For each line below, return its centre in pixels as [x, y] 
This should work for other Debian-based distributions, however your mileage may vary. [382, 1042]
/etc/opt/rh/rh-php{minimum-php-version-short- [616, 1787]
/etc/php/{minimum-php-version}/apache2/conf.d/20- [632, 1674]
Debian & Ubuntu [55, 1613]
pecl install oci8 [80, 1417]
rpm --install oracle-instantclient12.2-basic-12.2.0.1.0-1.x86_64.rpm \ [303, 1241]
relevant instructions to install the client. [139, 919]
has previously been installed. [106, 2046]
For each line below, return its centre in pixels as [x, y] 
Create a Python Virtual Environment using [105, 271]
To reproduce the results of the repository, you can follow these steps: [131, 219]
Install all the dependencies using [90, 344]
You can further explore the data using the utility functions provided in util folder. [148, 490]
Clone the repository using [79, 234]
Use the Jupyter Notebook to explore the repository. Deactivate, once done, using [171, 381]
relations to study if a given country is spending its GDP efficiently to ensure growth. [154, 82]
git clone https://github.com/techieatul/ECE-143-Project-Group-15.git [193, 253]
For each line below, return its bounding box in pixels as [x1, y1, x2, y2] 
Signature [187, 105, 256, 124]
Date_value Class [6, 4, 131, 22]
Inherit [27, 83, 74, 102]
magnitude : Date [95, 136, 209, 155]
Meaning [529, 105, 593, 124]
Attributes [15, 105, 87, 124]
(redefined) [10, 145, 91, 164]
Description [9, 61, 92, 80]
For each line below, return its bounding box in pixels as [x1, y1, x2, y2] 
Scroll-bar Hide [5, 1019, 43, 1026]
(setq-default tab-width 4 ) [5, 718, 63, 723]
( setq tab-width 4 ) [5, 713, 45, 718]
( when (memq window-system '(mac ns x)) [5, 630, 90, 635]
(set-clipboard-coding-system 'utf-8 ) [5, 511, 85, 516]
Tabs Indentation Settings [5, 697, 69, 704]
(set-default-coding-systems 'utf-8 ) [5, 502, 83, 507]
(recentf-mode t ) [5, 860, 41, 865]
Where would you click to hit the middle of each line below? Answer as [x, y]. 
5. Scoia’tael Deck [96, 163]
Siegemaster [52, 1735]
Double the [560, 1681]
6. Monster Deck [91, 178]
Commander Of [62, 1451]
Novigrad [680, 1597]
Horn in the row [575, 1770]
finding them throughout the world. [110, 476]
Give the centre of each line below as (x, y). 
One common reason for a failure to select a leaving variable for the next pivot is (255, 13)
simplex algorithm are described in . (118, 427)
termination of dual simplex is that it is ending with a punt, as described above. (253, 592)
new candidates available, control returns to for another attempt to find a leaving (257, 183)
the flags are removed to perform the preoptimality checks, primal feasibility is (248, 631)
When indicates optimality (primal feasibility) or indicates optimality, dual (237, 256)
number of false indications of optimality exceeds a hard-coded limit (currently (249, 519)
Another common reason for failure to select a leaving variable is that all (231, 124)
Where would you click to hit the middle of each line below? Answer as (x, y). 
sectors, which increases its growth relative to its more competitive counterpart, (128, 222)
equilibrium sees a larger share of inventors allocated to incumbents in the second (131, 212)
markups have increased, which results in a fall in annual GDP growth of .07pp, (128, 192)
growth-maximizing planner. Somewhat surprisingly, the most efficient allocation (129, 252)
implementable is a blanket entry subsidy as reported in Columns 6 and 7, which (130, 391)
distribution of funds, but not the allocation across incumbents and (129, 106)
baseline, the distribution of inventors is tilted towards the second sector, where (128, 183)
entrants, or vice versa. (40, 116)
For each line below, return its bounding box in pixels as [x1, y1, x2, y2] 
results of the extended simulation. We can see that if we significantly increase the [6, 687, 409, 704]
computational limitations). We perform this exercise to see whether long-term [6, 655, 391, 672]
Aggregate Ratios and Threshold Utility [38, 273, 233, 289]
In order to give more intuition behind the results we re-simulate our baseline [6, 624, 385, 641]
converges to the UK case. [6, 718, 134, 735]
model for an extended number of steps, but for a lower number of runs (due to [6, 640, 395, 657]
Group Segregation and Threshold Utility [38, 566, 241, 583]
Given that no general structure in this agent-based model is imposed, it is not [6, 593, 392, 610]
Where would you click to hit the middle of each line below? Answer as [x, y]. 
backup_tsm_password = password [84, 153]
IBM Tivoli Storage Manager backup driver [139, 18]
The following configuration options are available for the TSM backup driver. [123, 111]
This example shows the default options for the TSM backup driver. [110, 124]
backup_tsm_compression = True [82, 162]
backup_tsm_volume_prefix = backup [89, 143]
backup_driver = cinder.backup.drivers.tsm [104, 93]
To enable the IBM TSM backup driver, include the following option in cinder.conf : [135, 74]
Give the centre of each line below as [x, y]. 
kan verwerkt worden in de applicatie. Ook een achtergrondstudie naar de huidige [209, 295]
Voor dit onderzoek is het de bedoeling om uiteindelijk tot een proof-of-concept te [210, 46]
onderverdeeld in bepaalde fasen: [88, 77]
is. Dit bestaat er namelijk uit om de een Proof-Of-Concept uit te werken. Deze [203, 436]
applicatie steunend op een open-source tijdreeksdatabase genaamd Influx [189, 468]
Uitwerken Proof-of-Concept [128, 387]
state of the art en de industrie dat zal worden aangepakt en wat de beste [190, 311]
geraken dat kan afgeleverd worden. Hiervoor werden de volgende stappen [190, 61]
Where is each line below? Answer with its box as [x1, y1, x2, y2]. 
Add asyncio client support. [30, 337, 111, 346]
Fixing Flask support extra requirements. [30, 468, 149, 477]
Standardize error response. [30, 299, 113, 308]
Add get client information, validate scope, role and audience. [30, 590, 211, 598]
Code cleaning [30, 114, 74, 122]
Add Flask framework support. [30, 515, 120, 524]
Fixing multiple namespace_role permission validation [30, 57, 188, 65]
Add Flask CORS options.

□ □ □ □ □ □ □

EXERCISE BRIEF: The whole listing needs copying. Write it out exactly.

TASK OUTPUT:
For each line below, return its centre in pixels as [x, y] 
This should work for other Debian-based distributions, however your mileage may vary. [382, 1042]
/etc/opt/rh/rh-php{minimum-php-version-short- [616, 1787]
/etc/php/{minimum-php-version}/apache2/conf.d/20- [632, 1674]
Debian & Ubuntu [55, 1613]
pecl install oci8 [80, 1417]
rpm --install oracle-instantclient12.2-basic-12.2.0.1.0-1.x86_64.rpm \ [303, 1241]
relevant instructions to install the client. [139, 919]
has previously been installed. [106, 2046]
For each line below, return its centre in pixels as [x, y] 
Create a Python Virtual Environment using [105, 271]
To reproduce the results of the repository, you can follow these steps: [131, 219]
Install all the dependencies using [90, 344]
You can further explore the data using the utility functions provided in util folder. [148, 490]
Clone the repository using [79, 234]
Use the Jupyter Notebook to explore the repository. Deactivate, once done, using [171, 381]
relations to study if a given country is spending its GDP efficiently to ensure growth. [154, 82]
git clone https://github.com/techieatul/ECE-143-Project-Group-15.git [193, 253]
For each line below, return its bounding box in pixels as [x1, y1, x2, y2] 
Signature [187, 105, 256, 124]
Date_value Class [6, 4, 131, 22]
Inherit [27, 83, 74, 102]
magnitude : Date [95, 136, 209, 155]
Meaning [529, 105, 593, 124]
Attributes [15, 105, 87, 124]
(redefined) [10, 145, 91, 164]
Description [9, 61, 92, 80]
For each line below, return its bounding box in pixels as [x1, y1, x2, y2] 
Scroll-bar Hide [5, 1019, 43, 1026]
(setq-default tab-width 4 ) [5, 718, 63, 723]
( setq tab-width 4 ) [5, 713, 45, 718]
( when (memq window-system '(mac ns x)) [5, 630, 90, 635]
(set-clipboard-coding-system 'utf-8 ) [5, 511, 85, 516]
Tabs Indentation Settings [5, 697, 69, 704]
(set-default-coding-systems 'utf-8 ) [5, 502, 83, 507]
(recentf-mode t ) [5, 860, 41, 865]
Where would you click to hit the middle of each line below? Answer as [x, y]. 
5. Scoia’tael Deck [96, 163]
Siegemaster [52, 1735]
Double the [560, 1681]
6. Monster Deck [91, 178]
Commander Of [62, 1451]
Novigrad [680, 1597]
Horn in the row [575, 1770]
finding them throughout the world. [110, 476]
Give the centre of each line below as (x, y). 
One common reason for a failure to select a leaving variable for the next pivot is (255, 13)
simplex algorithm are described in . (118, 427)
termination of dual simplex is that it is ending with a punt, as described above. (253, 592)
new candidates available, control returns to for another attempt to find a leaving (257, 183)
the flags are removed to perform the preoptimality checks, primal feasibility is (248, 631)
When indicates optimality (primal feasibility) or indicates optimality, dual (237, 256)
number of false indications of optimality exceeds a hard-coded limit (currently (249, 519)
Another common reason for failure to select a leaving variable is that all (231, 124)
Where would you click to hit the middle of each line below? Answer as (x, y). 
sectors, which increases its growth relative to its more competitive counterpart, (128, 222)
equilibrium sees a larger share of inventors allocated to incumbents in the second (131, 212)
markups have increased, which results in a fall in annual GDP growth of .07pp, (128, 192)
growth-maximizing planner. Somewhat surprisingly, the most efficient allocation (129, 252)
implementable is a blanket entry subsidy as reported in Columns 6 and 7, which (130, 391)
distribution of funds, but not the allocation across incumbents and (129, 106)
baseline, the distribution of inventors is tilted towards the second sector, where (128, 183)
entrants, or vice versa. (40, 116)
For each line below, return its bounding box in pixels as [x1, y1, x2, y2] 
results of the extended simulation. We can see that if we significantly increase the [6, 687, 409, 704]
computational limitations). We perform this exercise to see whether long-term [6, 655, 391, 672]
Aggregate Ratios and Threshold Utility [38, 273, 233, 289]
In order to give more intuition behind the results we re-simulate our baseline [6, 624, 385, 641]
converges to the UK case. [6, 718, 134, 735]
model for an extended number of steps, but for a lower number of runs (due to [6, 640, 395, 657]
Group Segregation and Threshold Utility [38, 566, 241, 583]
Given that no general structure in this agent-based model is imposed, it is not [6, 593, 392, 610]
Where would you click to hit the middle of each line below? Answer as [x, y]. 
backup_tsm_password = password [84, 153]
IBM Tivoli Storage Manager backup driver [139, 18]
The following configuration options are available for the TSM backup driver. [123, 111]
This example shows the default options for the TSM backup driver. [110, 124]
backup_tsm_compression = True [82, 162]
backup_tsm_volume_prefix = backup [89, 143]
backup_driver = cinder.backup.drivers.tsm [104, 93]
To enable the IBM TSM backup driver, include the following option in cinder.conf : [135, 74]
Give the centre of each line below as [x, y]. 
kan verwerkt worden in de applicatie. Ook een achtergrondstudie naar de huidige [209, 295]
Voor dit onderzoek is het de bedoeling om uiteindelijk tot een proof-of-concept te [210, 46]
onderverdeeld in bepaalde fasen: [88, 77]
is. Dit bestaat er namelijk uit om de een Proof-Of-Concept uit te werken. Deze [203, 436]
applicatie steunend op een open-source tijdreeksdatabase genaamd Influx [189, 468]
Uitwerken Proof-of-Concept [128, 387]
state of the art en de industrie dat zal worden aangepakt en wat de beste [190, 311]
geraken dat kan afgeleverd worden. Hiervoor werden de volgende stappen [190, 61]
Where is each line below? Answer with its box as [x1, y1, x2, y2]. 
Add asyncio client support. [30, 337, 111, 346]
Fixing Flask support extra requirements. [30, 468, 149, 477]
Standardize error response. [30, 299, 113, 308]
Add get client information, validate scope, role and audience. [30, 590, 211, 598]
Code cleaning [30, 114, 74, 122]
Add Flask framework support. [30, 515, 120, 524]
Fixing multiple namespace_role permission validation [30, 57, 188, 65]
Add Flask CORS options.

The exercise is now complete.